- **Work to be completed**:
Find the line with "quality of the" and the line with "In no occasion" in the entries below; output exactly those two lines, every line between them, and no others.

Records from a data source:
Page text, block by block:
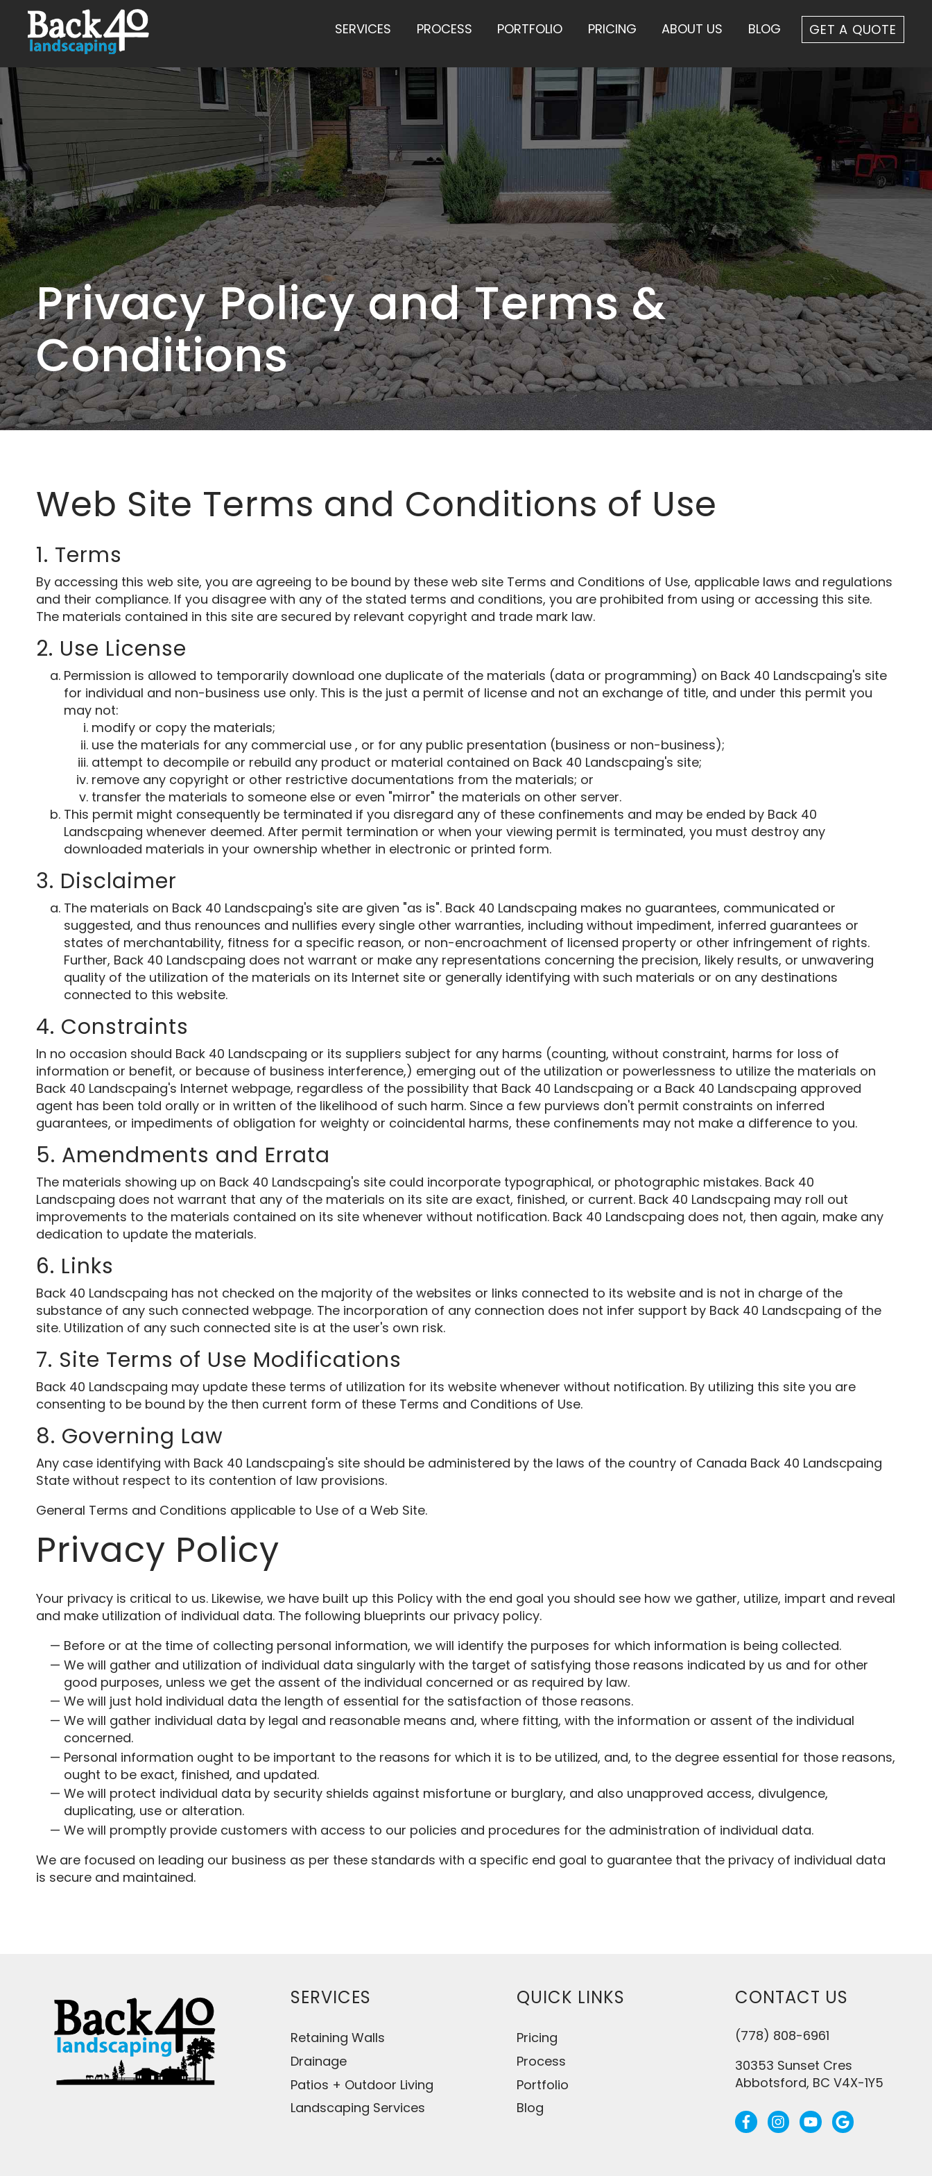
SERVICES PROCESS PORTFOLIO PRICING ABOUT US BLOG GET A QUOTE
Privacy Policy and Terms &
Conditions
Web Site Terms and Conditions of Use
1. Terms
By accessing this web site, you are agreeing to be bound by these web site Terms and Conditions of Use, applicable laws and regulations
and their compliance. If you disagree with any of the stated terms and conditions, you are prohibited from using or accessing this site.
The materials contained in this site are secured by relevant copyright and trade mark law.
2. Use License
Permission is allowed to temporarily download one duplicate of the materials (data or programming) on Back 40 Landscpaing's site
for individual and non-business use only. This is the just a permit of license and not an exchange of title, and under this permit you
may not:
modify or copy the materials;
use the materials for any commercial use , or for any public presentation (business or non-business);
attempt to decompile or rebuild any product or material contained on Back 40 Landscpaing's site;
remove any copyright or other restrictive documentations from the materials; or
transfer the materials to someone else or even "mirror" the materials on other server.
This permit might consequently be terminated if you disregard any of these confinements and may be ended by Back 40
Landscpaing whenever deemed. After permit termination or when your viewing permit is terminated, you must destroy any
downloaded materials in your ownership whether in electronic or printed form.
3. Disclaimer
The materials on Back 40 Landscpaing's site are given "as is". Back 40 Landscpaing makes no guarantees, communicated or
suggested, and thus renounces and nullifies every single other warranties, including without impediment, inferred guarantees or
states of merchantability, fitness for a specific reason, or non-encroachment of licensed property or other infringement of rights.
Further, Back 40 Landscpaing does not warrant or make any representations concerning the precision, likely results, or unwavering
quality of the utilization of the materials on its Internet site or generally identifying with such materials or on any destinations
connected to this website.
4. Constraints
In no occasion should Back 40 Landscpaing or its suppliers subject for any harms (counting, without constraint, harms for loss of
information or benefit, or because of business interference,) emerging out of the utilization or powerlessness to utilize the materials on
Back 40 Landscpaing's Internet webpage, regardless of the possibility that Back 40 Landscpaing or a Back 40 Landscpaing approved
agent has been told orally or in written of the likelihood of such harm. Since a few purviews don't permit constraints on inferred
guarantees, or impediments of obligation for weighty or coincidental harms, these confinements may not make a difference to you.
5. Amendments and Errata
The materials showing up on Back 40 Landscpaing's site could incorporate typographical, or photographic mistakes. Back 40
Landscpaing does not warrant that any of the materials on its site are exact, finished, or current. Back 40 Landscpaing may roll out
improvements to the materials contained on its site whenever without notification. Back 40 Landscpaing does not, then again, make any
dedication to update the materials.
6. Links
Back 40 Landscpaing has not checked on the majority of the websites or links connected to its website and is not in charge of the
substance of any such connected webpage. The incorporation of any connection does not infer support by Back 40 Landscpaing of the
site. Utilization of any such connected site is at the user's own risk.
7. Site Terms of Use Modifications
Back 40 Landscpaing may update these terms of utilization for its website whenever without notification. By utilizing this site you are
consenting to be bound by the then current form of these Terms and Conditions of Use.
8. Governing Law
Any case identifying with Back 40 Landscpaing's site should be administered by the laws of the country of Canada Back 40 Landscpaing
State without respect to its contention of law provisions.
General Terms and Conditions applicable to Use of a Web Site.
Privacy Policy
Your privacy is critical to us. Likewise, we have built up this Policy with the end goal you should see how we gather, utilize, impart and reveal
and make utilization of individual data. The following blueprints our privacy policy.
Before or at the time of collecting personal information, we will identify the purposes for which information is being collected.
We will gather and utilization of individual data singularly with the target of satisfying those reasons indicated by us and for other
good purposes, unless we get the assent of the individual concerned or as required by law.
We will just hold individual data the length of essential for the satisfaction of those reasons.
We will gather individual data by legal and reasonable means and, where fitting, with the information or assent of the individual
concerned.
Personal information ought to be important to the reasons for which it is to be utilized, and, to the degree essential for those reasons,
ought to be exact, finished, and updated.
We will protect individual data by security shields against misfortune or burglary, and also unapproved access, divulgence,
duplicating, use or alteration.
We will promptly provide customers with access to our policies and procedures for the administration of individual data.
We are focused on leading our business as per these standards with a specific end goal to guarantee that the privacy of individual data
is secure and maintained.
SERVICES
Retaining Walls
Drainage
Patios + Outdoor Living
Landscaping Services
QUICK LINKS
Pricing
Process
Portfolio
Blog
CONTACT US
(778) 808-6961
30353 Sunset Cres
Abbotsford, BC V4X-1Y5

- **Output**:
quality of the utilization of the materials on its Internet site or generally identifying with such materials or on any destinations
connected to this website.
4. Constraints
In no occasion should Back 40 Landscpaing or its suppliers subject for any harms (counting, without constraint, harms for loss of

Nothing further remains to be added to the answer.